China maintains a countrywide network of government data surveillance services — called public opinion analysis software — that were developed over the past decade and are used domestically to warn officials of politically sensitive information online.

The software primarily targets China’s domestic Internet users and media, but a Washington Post review of bidding documents and contracts for over 300 Chinese government projects since the beginning of 2020 include orders for software designed to collect data on foreign targets from sources such as Twitter, Facebook and other Western social media.

The documents, publicly accessible through domestic government bidding platforms, also show that agencies including state media, propaganda departments, police, military and cyber regulators are purchasing new or more sophisticated systems to gather data.

These include a $320,000 Chinese state media software program that mines Twitter and Facebook to create a database of foreign journalists and academics; a $216,000 Beijing police intelligence program that analyses Western chatter on Hong Kong and Taiwan; and a Xinjiang cybercenter cataloguing Uyghur language content abroad.

“Now we can better understand the underground network of anti-China personnel,” said a Beijing-based analyst who works for a unit reporting to China’s Central Propaganda Department.

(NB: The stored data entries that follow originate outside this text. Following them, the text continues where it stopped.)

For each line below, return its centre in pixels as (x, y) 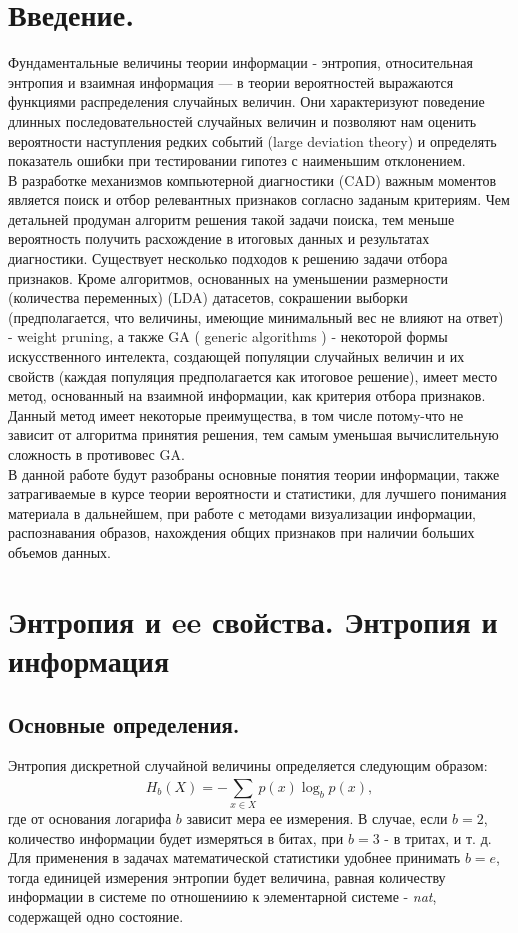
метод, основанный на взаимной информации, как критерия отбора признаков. (247, 395)
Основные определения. (124, 723)
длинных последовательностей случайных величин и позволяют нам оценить (242, 120)
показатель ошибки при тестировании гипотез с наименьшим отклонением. (237, 160)
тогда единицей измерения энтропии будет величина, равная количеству (227, 876)
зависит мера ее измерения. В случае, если (317, 818)
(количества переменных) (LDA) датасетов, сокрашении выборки (208, 297)
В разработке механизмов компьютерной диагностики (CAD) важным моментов (252, 179)
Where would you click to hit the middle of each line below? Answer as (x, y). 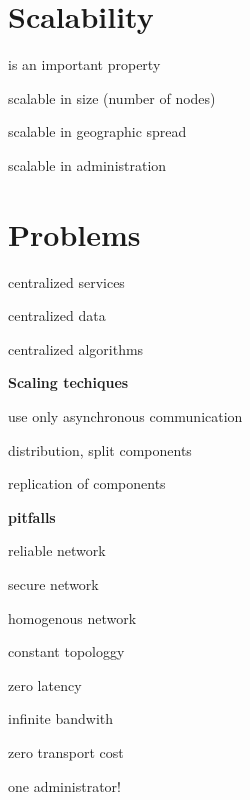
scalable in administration (87, 164)
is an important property (84, 64)
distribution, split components (100, 449)
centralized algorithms (76, 348)
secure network (53, 583)
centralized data (57, 315)
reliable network (57, 550)
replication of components (87, 483)
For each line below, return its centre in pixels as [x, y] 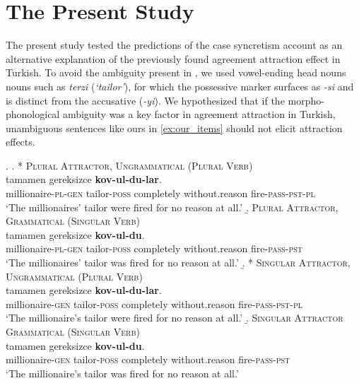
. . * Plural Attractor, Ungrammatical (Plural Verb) [129, 165]
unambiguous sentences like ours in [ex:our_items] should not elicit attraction [174, 128]
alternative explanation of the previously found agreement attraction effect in [173, 58]
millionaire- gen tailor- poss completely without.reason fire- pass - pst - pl [154, 304]
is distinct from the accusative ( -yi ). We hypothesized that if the [145, 100]
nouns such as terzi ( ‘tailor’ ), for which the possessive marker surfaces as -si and [180, 86]
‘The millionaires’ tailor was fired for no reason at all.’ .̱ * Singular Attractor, [178, 263]
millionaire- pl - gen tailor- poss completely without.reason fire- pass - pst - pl [160, 193]
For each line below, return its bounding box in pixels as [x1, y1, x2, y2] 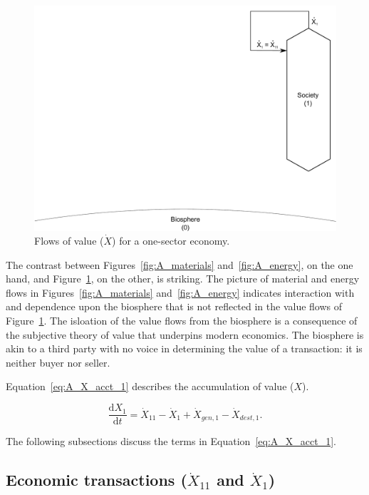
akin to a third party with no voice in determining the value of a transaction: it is [6, 341, 363, 356]
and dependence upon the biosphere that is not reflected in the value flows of [6, 299, 343, 314]
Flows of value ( [34, 233, 104, 248]
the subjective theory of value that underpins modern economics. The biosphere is [6, 327, 364, 342]
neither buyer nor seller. [6, 354, 110, 369]
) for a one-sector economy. [112, 233, 230, 248]
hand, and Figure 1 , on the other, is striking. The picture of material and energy [6, 271, 360, 286]
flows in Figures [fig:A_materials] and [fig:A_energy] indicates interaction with [6, 285, 355, 300]
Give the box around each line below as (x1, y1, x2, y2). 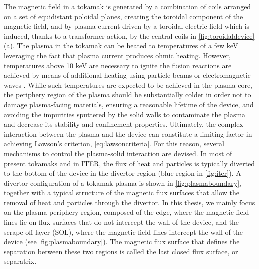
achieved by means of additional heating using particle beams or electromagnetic (4, 70, 251, 80)
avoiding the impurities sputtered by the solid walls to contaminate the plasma (4, 109, 246, 119)
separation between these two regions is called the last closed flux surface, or (4, 246, 238, 256)
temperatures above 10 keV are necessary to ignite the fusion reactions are (4, 60, 232, 70)
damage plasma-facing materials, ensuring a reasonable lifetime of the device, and (4, 99, 254, 109)
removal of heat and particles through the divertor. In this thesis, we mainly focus (4, 197, 255, 207)
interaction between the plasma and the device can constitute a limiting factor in (4, 128, 252, 139)
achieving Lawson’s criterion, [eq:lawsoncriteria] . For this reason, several (4, 138, 224, 149)
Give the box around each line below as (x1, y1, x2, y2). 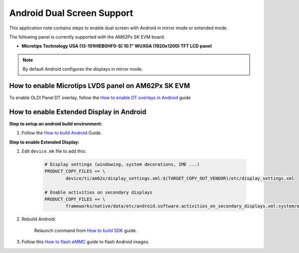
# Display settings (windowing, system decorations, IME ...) (44, 162, 200, 167)
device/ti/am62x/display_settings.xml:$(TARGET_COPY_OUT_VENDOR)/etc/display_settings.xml (65, 175, 295, 181)
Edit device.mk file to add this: (21, 148, 87, 154)
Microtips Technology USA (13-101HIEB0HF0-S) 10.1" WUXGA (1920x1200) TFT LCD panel (21, 43, 212, 49)
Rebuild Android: (21, 216, 56, 222)
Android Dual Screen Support (9, 7, 134, 18)
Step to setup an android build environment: (9, 121, 102, 126)
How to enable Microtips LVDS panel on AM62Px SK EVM (9, 81, 190, 90)
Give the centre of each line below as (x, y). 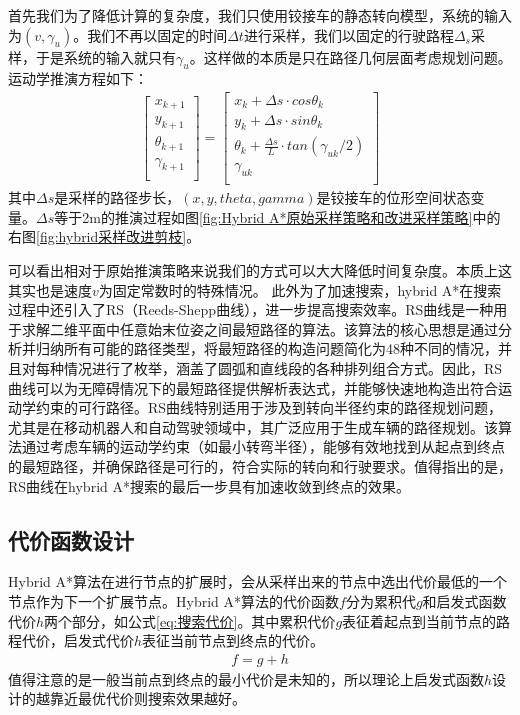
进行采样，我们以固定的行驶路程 (348, 34)
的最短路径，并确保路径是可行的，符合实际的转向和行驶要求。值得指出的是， (260, 465)
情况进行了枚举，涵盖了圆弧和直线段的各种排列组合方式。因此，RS (283, 367)
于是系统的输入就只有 (105, 56)
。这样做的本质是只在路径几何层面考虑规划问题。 (350, 56)
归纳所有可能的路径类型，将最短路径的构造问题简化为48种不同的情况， (266, 348)
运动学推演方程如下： (78, 78)
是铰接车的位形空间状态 (393, 197)
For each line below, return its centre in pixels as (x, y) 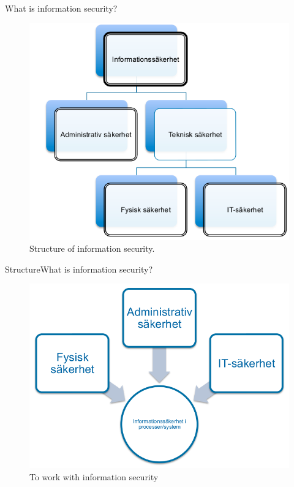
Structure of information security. (92, 248)
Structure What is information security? (79, 269)
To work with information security (94, 476)
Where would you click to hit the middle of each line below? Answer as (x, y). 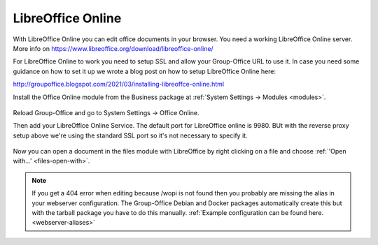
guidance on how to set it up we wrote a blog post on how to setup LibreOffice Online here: (145, 71)
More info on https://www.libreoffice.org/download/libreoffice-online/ (113, 48)
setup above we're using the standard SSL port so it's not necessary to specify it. (130, 135)
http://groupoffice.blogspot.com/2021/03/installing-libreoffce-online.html (118, 84)
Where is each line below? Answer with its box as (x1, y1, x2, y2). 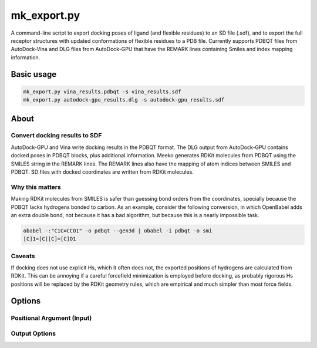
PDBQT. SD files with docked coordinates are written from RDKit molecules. (11, 168, 194, 175)
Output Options (11, 329, 56, 337)
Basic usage (11, 69, 57, 79)
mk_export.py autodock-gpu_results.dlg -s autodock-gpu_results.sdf (23, 97, 225, 103)
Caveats (11, 252, 35, 260)
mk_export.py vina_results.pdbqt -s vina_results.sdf (23, 88, 181, 95)
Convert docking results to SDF (11, 131, 102, 140)
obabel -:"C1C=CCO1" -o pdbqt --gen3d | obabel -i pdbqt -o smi (23, 227, 213, 234)
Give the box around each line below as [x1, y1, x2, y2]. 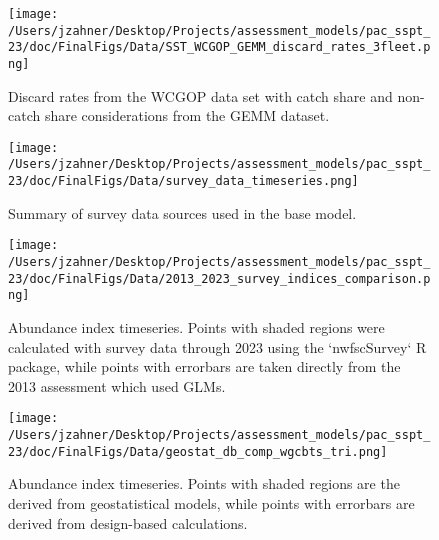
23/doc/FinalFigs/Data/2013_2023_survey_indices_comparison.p [8, 271, 431, 286]
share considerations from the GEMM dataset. [44, 105, 330, 126]
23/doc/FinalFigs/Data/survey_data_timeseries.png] [8, 174, 359, 189]
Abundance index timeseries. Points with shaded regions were [8, 317, 385, 337]
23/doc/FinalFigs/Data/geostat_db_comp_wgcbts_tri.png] [8, 444, 388, 459]
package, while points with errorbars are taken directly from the [8, 356, 401, 377]
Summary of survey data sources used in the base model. [8, 202, 357, 223]
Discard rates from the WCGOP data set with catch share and [8, 85, 393, 106]
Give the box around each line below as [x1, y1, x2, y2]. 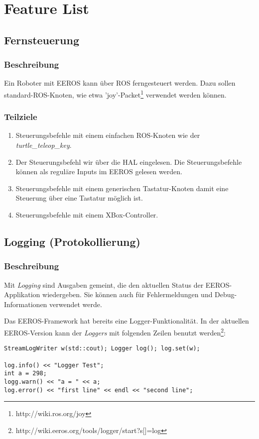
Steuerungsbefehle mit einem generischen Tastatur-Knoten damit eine [15, 183, 229, 193]
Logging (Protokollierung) [4, 233, 140, 249]
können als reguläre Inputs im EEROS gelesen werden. [15, 166, 183, 177]
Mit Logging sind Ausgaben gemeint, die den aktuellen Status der [4, 279, 204, 290]
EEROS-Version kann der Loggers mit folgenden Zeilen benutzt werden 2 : [4, 326, 226, 337]
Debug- [215, 289, 237, 300]
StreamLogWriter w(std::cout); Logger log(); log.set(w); [4, 345, 200, 352]
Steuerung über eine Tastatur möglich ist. [15, 193, 143, 203]
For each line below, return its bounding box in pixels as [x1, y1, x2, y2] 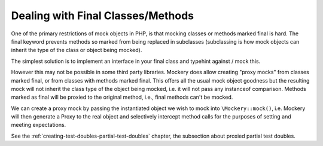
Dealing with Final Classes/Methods [11, 9, 194, 22]
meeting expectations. [11, 121, 66, 129]
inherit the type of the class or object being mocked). [11, 47, 142, 54]
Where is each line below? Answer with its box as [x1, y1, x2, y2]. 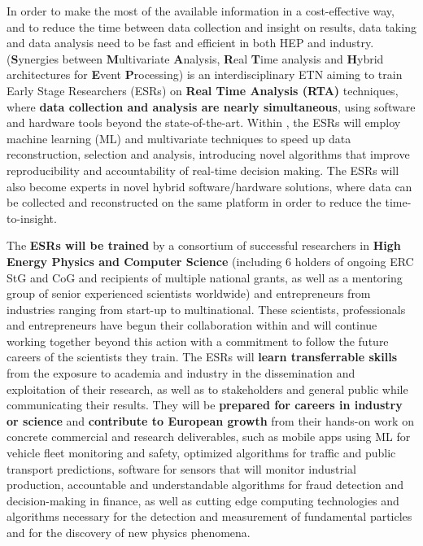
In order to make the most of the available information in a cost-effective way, [7, 2, 395, 19]
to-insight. [7, 209, 57, 226]
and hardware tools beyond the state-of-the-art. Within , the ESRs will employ [7, 114, 401, 131]
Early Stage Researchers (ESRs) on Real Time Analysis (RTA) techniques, [7, 81, 399, 98]
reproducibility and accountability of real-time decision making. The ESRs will [7, 161, 399, 178]
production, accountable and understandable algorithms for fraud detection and [7, 476, 404, 493]
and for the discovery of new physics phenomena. [7, 524, 251, 540]
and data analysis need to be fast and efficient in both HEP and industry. [7, 34, 374, 51]
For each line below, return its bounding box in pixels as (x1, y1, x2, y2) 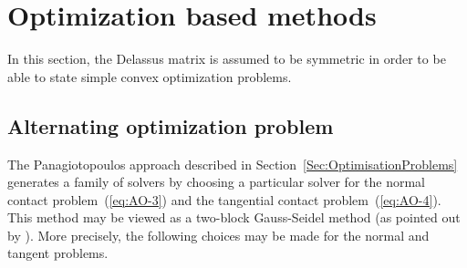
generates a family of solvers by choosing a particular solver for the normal (7, 172, 425, 191)
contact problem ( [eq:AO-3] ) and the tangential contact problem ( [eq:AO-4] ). (7, 190, 441, 209)
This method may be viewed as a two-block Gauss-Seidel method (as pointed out (7, 208, 461, 227)
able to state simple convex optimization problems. (7, 67, 292, 86)
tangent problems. (7, 243, 109, 263)
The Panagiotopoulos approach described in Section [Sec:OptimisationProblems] (7, 154, 458, 173)
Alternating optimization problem (7, 111, 334, 139)
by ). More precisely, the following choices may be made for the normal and (7, 225, 430, 244)
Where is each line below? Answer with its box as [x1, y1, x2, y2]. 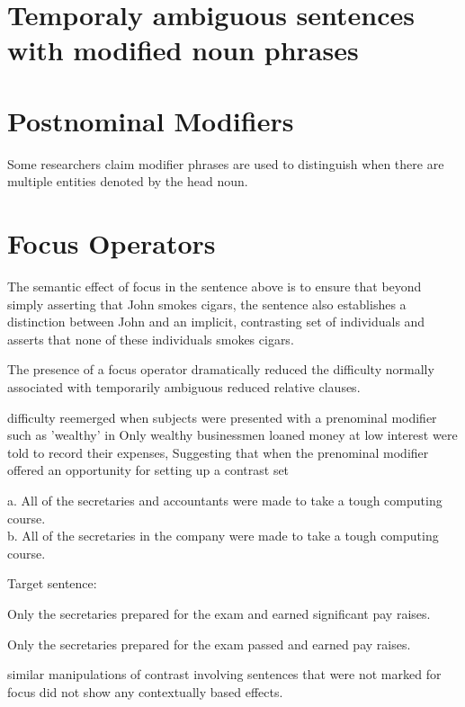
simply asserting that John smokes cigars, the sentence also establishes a [7, 294, 407, 313]
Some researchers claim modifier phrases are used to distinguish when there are [7, 154, 444, 173]
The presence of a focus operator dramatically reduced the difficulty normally [7, 360, 434, 379]
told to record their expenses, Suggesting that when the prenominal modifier [7, 443, 429, 461]
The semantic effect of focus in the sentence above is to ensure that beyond [7, 277, 422, 295]
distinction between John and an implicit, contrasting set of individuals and [7, 312, 425, 331]
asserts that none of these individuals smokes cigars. [7, 329, 294, 348]
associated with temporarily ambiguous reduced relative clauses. [7, 377, 361, 396]
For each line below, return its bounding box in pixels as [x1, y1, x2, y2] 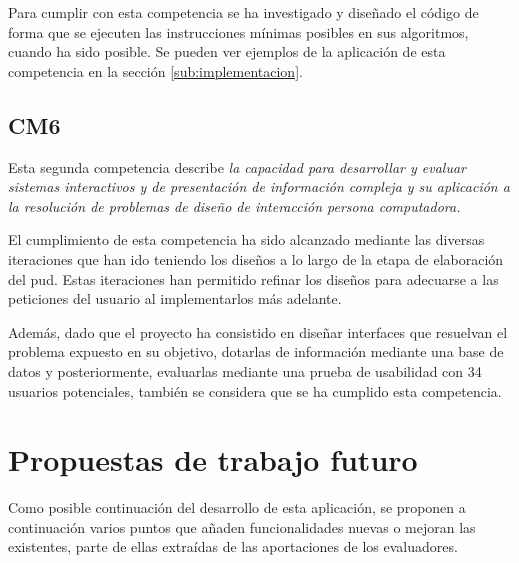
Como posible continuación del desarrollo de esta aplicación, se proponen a [8, 497, 466, 518]
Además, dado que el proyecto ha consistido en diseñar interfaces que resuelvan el [8, 321, 508, 342]
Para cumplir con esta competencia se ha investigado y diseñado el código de [8, 2, 479, 22]
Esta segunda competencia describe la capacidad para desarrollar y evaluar [8, 156, 467, 177]
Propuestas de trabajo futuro [8, 439, 418, 480]
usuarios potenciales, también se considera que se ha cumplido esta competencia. [8, 380, 502, 401]
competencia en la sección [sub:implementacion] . [8, 60, 303, 81]
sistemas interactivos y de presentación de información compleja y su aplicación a [8, 176, 510, 197]
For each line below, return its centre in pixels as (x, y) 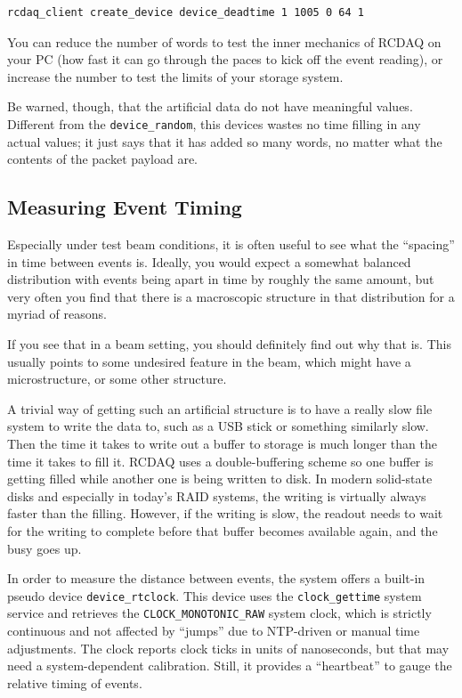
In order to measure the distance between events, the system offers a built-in (216, 578)
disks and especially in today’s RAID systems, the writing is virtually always (217, 495)
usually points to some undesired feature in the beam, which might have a (209, 361)
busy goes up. (45, 548)
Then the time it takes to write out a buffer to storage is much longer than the (222, 443)
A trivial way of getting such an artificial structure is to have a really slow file (220, 408)
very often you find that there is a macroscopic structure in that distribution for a (231, 296)
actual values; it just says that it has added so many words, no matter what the (225, 141)
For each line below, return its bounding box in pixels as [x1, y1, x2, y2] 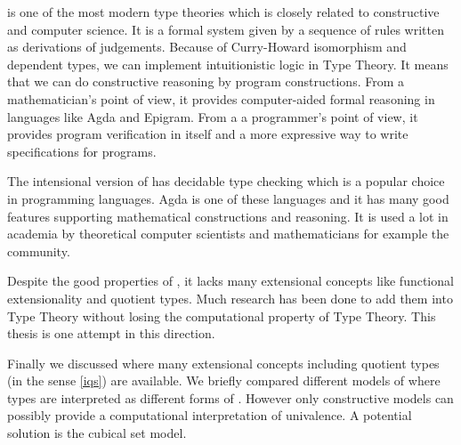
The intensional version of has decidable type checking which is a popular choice [7, 172, 445, 190]
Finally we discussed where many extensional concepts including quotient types [7, 353, 440, 372]
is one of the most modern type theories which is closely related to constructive [7, 3, 440, 20]
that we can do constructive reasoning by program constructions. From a [7, 72, 405, 91]
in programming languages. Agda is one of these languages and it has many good [7, 189, 449, 207]
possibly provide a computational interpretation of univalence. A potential [7, 406, 412, 425]
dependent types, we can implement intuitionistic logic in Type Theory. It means [7, 54, 449, 73]
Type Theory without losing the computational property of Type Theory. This [7, 306, 436, 325]
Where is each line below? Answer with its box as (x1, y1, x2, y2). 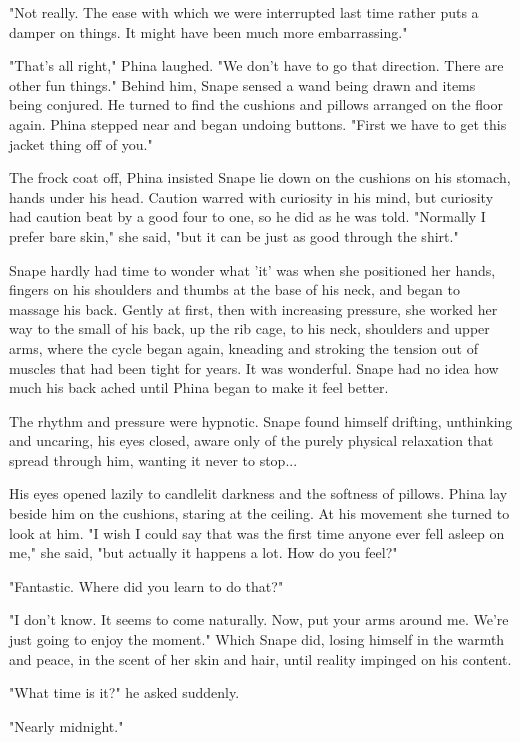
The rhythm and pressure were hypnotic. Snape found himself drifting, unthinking (9, 410, 513, 431)
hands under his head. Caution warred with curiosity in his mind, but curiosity (9, 186, 494, 207)
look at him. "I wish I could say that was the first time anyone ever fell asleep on (9, 522, 505, 543)
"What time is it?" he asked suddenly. (9, 682, 240, 703)
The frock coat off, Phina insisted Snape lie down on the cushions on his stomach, (9, 167, 511, 188)
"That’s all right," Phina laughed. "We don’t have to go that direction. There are (9, 55, 504, 76)
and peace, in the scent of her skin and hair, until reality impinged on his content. (9, 648, 512, 669)
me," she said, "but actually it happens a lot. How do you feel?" (9, 542, 398, 563)

The person, who spoke on the condition of anonymity to discuss their work, said they were once tasked with producing a data report on how negative content relating to Beijing’s senior leadership is spread on Twitter, including profiles of individual academics, politicians and journalists.

These surveillance dragnets are part of a wider drive by Beijing to refine its foreign propaganda efforts through big data and artificial intelligence.

They also form a network of warning systems designed to sound real-time alarms for trends that undermine Beijing’s interests.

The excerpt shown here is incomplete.